ABOUT THIS TASK: Transcribe, verbatim, every line from the start of the entries through the line that contains "our eyeballs. Our"; include both boundary lines and omit all others.

[Opening LISTED ENTRIES section]

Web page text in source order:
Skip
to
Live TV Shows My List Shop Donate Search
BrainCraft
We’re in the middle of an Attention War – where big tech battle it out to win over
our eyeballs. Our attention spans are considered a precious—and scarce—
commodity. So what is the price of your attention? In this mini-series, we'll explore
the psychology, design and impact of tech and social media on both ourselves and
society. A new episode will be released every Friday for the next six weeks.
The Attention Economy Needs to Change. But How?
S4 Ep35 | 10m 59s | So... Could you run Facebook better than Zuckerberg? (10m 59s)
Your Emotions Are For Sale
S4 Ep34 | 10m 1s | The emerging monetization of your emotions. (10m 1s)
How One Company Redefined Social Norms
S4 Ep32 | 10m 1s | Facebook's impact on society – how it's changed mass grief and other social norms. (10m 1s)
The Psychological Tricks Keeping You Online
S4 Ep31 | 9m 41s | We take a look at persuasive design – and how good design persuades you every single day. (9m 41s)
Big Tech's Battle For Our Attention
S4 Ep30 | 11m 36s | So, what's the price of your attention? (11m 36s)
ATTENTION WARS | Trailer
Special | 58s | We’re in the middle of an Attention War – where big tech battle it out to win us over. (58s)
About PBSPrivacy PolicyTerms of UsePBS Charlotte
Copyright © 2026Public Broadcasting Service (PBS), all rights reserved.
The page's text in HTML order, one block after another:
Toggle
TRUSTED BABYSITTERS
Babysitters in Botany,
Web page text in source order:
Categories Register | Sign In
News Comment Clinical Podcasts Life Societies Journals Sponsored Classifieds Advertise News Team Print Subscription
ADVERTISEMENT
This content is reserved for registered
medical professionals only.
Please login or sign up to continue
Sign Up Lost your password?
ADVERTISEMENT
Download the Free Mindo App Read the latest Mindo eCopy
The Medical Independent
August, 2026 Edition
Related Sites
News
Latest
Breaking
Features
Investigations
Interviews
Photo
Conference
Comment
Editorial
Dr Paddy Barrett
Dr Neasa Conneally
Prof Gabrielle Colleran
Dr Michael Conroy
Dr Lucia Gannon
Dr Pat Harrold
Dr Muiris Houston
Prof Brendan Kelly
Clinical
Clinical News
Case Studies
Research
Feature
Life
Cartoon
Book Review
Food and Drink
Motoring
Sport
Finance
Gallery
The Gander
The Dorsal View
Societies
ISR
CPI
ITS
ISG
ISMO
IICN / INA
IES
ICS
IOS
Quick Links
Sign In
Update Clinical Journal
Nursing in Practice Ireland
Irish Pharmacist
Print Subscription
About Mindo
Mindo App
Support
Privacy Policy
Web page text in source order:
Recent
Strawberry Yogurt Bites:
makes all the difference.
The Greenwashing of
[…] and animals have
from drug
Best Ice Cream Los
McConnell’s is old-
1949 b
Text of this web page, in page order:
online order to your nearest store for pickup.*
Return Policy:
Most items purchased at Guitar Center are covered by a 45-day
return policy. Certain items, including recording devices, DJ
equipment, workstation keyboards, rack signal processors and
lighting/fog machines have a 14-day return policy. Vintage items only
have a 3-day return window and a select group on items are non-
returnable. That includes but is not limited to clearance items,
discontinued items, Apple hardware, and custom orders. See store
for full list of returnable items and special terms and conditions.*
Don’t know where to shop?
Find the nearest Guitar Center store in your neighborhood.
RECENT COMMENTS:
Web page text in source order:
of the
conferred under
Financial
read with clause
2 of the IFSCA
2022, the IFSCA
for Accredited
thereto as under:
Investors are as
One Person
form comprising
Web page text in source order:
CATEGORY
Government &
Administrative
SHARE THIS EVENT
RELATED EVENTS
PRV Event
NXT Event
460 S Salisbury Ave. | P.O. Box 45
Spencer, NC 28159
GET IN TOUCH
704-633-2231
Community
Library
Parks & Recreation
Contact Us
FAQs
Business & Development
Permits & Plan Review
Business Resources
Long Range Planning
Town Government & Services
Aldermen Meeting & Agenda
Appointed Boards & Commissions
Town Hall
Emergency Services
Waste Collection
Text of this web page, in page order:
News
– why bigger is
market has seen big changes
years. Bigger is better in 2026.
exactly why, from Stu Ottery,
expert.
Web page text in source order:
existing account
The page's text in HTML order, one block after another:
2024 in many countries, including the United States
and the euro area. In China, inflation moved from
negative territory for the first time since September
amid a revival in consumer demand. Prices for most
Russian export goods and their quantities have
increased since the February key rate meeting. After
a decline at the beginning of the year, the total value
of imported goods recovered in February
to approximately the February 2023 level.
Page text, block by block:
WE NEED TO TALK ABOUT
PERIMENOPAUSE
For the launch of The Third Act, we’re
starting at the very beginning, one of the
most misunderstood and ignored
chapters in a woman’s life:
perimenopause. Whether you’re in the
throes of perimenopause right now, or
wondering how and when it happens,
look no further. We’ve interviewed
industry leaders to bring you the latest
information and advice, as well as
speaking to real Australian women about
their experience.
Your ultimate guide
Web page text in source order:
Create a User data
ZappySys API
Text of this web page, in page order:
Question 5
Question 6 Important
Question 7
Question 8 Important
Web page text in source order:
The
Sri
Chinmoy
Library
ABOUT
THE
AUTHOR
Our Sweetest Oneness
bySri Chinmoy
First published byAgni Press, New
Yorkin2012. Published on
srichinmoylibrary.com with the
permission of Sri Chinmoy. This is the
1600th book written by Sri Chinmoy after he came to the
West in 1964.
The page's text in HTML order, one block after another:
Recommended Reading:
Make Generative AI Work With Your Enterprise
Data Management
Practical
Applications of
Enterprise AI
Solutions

[Closing LISTED ENTRIES section]

SOLVED PROBLEM:
Web page text in source order:
Skip
to
Live TV Shows My List Shop Donate Search
BrainCraft
We’re in the middle of an Attention War – where big tech battle it out to win over
our eyeballs. Our attention spans are considered a precious—and scarce—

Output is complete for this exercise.